* What the exercise asks
Look below for the line that has "The page's text"; output exactly from it through the line that has "Page text, block", and leave the pictures out.

* Provided data
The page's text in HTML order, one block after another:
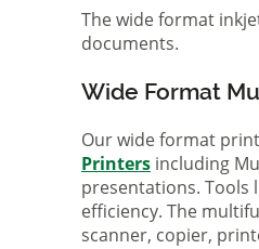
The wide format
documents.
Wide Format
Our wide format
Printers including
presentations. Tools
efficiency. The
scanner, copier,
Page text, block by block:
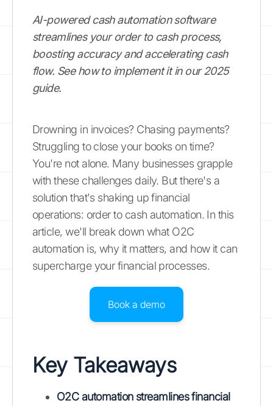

==

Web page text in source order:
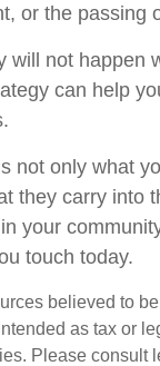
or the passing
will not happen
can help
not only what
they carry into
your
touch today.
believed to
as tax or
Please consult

* Answer to this exercise
The page's text in HTML order, one block after another:
The wide format
documents.
Wide Format
Our wide format
Printers including
presentations. Tools
efficiency. The
scanner, copier,
Page text, block by block:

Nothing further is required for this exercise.